DATA FOR THIS TASK:
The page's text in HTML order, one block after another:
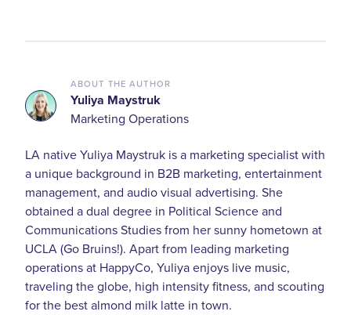
ABOUT THE AUTHOR
Yuliya Maystruk
Marketing Operations
LA native Yuliya Maystruk is a marketing specialist with
a unique background in B2B marketing, entertainment
management, and audio visual advertising. She
obtained a dual degree in Political Science and
Communications Studies from her sunny hometown at
UCLA (Go Bruins!). Apart from leading marketing
operations at HappyCo, Yuliya enjoys live music,
traveling the globe, high intensity fitness, and scouting
for the best almond milk latte in town.
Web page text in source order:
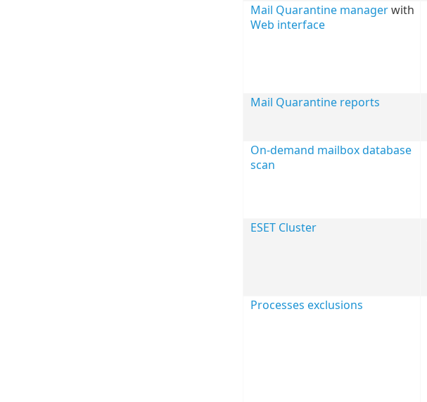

EXERCISE INSTRUCTIONS:
Output the records exactly, and let none of their pictures appear in the copy.

SOLUTION BELOW:
The page's text in HTML order, one block after another:
ABOUT THE AUTHOR
Yuliya Maystruk
Marketing Operations
LA native Yuliya Maystruk is a marketing specialist with
a unique background in B2B marketing, entertainment
management, and audio visual advertising. She
obtained a dual degree in Political Science and
Communications Studies from her sunny hometown at
UCLA (Go Bruins!). Apart from leading marketing
operations at HappyCo, Yuliya enjoys live music,
traveling the globe, high intensity fitness, and scouting
for the best almond milk latte in town.
Web page text in source order:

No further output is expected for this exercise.